Ils doivent également choisir un vétérinaire prêt à assister à des scènes d’accident ou de catastrophe et à envisager où le bétail peut être temporairement logé et comment ils seront abreuvés et nourris.

Woods a déclaré que lors des grands feux de cette année en Colombie-Britannique, certains chevaux ont dû être déplacés plusieurs fois, car les feux continuaient à se propager. Dans certains cas, les gens avec des remorques à chevaux faisaient des affaires de transport de chevaux d’un endroit à l’autre, dit-elle.

Dans de tels cas, il est important d’avoir un processus de connexion dans les centres d’évacuation du bétail pour garder la trace de la propriété.

« Quelqu’un pourrait amener un cheval de 20 ans et repartir avec un autre de 10 ans », a déclaré Woods.

« À High River (pendant l’inondation de 2013), les animaux de compagnie de certaines personnes ont été volés. »

Woods a également déclaré que les propriétaires de chevaux doivent considérer lesquels de leurs animaux ont la priorité si des choix rapides et difficiles doivent être faits dans, par exemple, un feu de grange.

« Pensez-y à l’avance. Décidez qui s’en va. Les plus importants, émotionnellement ou financièrement, mettez-les près de la porte de la grange », a-t-elle dit.

« Beaucoup de gens les mettent au milieu de la grange parce que c’est le plus chaud.

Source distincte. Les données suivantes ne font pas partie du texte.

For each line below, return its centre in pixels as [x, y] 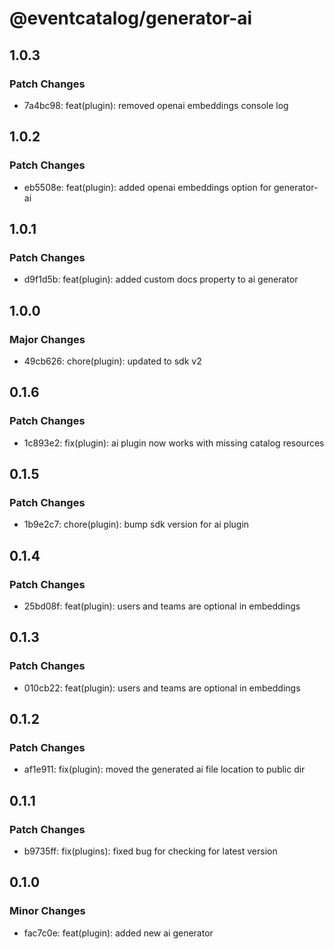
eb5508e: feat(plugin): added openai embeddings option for [147, 187]
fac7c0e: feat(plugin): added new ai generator [118, 933]
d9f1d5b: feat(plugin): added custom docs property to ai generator [161, 279]
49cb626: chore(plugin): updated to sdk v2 [112, 361]
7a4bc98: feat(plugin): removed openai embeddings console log [156, 105]
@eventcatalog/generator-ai [131, 18]
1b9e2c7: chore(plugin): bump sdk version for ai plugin [136, 524]
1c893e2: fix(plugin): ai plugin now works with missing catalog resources [174, 443]
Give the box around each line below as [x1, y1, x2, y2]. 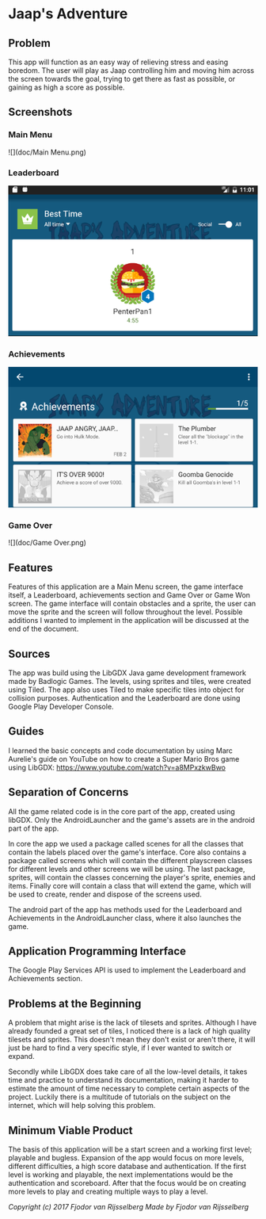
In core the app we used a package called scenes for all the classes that [8, 839, 244, 848]
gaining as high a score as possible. [8, 82, 125, 92]
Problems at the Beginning [8, 996, 142, 1011]
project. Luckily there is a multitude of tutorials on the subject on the [8, 1092, 231, 1102]
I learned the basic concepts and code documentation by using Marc [8, 746, 234, 755]
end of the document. [8, 624, 79, 634]
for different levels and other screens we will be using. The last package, [8, 864, 245, 873]
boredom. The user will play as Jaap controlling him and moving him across [8, 66, 255, 75]
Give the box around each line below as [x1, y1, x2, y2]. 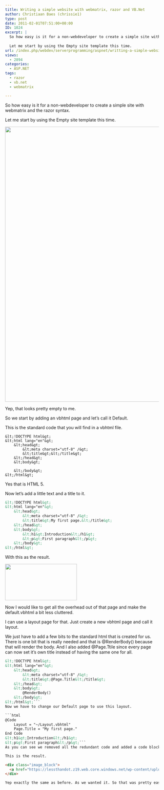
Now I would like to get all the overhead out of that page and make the [5, 604, 146, 610]
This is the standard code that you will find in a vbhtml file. [5, 424, 123, 430]
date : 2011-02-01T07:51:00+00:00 [5, 21, 73, 26]
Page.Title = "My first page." [14, 726, 78, 731]
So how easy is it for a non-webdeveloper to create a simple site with [5, 102, 144, 108]
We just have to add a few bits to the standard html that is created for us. [5, 634, 151, 639]
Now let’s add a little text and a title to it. [5, 490, 85, 496]
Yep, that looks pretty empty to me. [5, 405, 76, 411]
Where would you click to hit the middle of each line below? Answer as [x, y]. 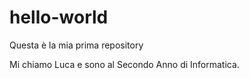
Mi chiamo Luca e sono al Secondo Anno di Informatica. [124, 64]
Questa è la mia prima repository [76, 45]
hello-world [59, 17]
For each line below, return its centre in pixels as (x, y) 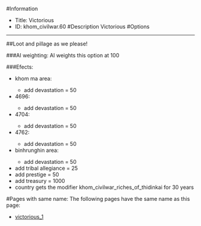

Vos animaux les plus importants vont près de la porte parce que vous ne pourrez sortir que quelques animaux. »

Les premiers intervenants vont sauver les animaux qu’ils peuvent attraper, a-t-elle ajouté.

« Si c’est la vieille jument de 25 ans qui vaut dix dollars, si c’est elle que l’on réussit à mettre sur la remorque, c’est elle qui est sauvée ».

Les propriétaires doivent également savoir que les chevaux retournent à l’intérieur d’un bâtiment en flammes, de sorte qu’ils doivent être confinés une fois évacués d’une telle situation.

Mikki Shatosky, de la fédération équestre, a déclaré que l’organisation dispose de 15 expert en chevaux compétents qui peuvent être appelés en cas d’urgence impliquant des équidés.

En intégrant les équidés dans les plans de gestion des catastrophes existants, les municipalités peuvent:

  • accroître la sécurité publique
  • améliorer l’efficacité de la réponse
  • réduire le fardeau sur les ressources en cas d’urgence
  • positivement affecter le résultat pour les animaux et leurs propriétaires

Woods a déclaré que les chevaux nécessitent une attention différente dans les plans d’urgence, car dans certaines juridictions, ils ne sont pas considérés comme du bétail.

De plus, leurs propriétaires sont souvent attachés émotionnellement et peuvent avoir des attentes irréalistes quant aux efforts d’évacuation et de sauvetage.